_YOUR OBJECTIVE_
Return all the lines below exactly as written. Drop every picture.

************

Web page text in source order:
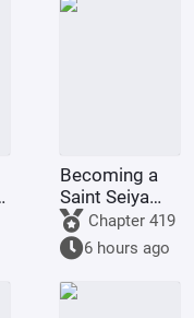
Becoming a
Saint Seiya
since the Age
of Mythology
Chapter 419
6 hours ago
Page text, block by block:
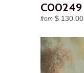
C00249
from $ 130.00
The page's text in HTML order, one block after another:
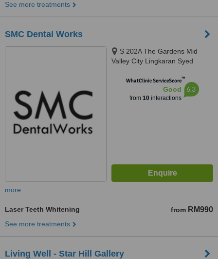
See more treatments
SMC Dental Works
S 202A The Gardens Mid
Valley City Lingkaran Syed
WhatClinic ServiceScore™
Good
from 10interactions
6.3
more
Laser Teeth Whitening from RM990
See more treatments
Living Well - Star Hill Gallery
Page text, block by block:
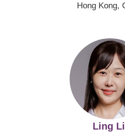
Hong Kong,
Image
Ling Li
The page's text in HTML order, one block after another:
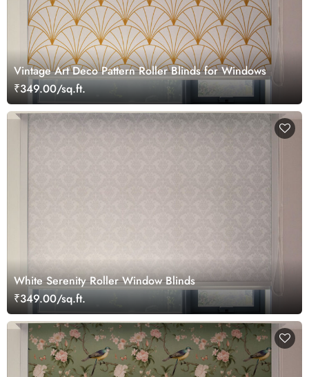
Vintage Art Deco Pattern Roller Blinds for Windows
₹349.00/sq.ft.
White Serenity Roller Window Blinds
₹349.00/sq.ft.
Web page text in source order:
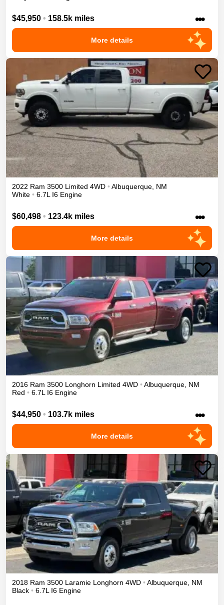
$45,950 • 158.5k miles •••
More details
2022 Ram 3500 Limited 4WD • Albuquerque, NM
White • 6.7L I6 Engine
$60,498 • 123.4k miles •••
More details
2016 Ram 3500 Longhorn Limited 4WD • Albuquerque, NM
Red • 6.7L I6 Engine
$44,950 • 103.7k miles •••
More details
2018 Ram 3500 Laramie Longhorn 4WD • Albuquerque NM
Black • 6.7L I6 Engine

************

_TASK OUTPUT_
Web page text in source order:
Becoming a
Saint Seiya
since the Age
of Mythology
Chapter 419
6 hours ago
Page text, block by block:
C00249
from $ 130.00
The page's text in HTML order, one block after another:
See more treatments
SMC Dental Works
S 202A The Gardens Mid
Valley City Lingkaran Syed
WhatClinic ServiceScore™
Good
from 10interactions
6.3
more
Laser Teeth Whitening from RM990
See more treatments
Living Well - Star Hill Gallery
Page text, block by block:
Hong Kong,
Image
Ling Li
The page's text in HTML order, one block after another:
Vintage Art Deco Pattern Roller Blinds for Windows
₹349.00/sq.ft.
White Serenity Roller Window Blinds
₹349.00/sq.ft.
Web page text in source order:
$45,950 • 158.5k miles •••
More details
2022 Ram 3500 Limited 4WD • Albuquerque, NM
White • 6.7L I6 Engine
$60,498 • 123.4k miles •••
More details
2016 Ram 3500 Longhorn Limited 4WD • Albuquerque, NM
Red • 6.7L I6 Engine
$44,950 • 103.7k miles •••
More details
2018 Ram 3500 Laramie Longhorn 4WD • Albuquerque NM
Black • 6.7L I6 Engine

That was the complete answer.